Translation BluePrint best practices
This section provides recommendations on the design of your BluePrint for Translation Manager.
In your Translation BluePrint you need to take account of the following:
- Do not mix languages in a single Source Publication—a Publication is assigned a single translation language when you configure a Publication for Translation.
- Create a language layer in your BluePrint with Publications configured as Target Publications that contain only translated content. This best practices ensure that you do the following:
- Have a clean distinction between translated content and local content added by content authors
- Can re-purpose content to other channels, for example an email campaign
- Under the Target Publications in your language layer, create the following:
- Child Publications
- Local Folders and Structure Groups in which content authors can add local content
- By default, the translation management system is the owner of the translated content. If you update a translated item (local copy) in Content Manager Explorer and then send the item out again for translation, the translation management system will overwrite the changes because the Translation Memory has no knowledge of the update.

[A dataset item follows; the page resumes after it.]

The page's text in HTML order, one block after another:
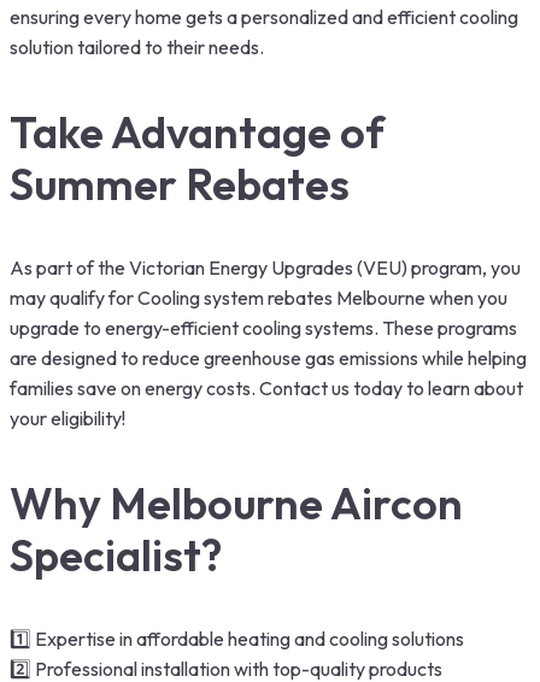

There are two methods you can use to guard against this problem.
- If content authors are permitted to add local content in a Target Publication, you can implement a naming convention where local Folders and Structure Groups where authors can add local content are clearly marked. You can assign users and groups specific permissions to define user access to Folders, Structure Groups, and Categories to ensure that content authors do not update translated content.
- Enable the Review feature. This method enables Tridion Sites authors to review the translation segments (drafts) before the translation is complete, and to modify them as needed. This way, the desired modifications are saved to Translation Memory in the translation system.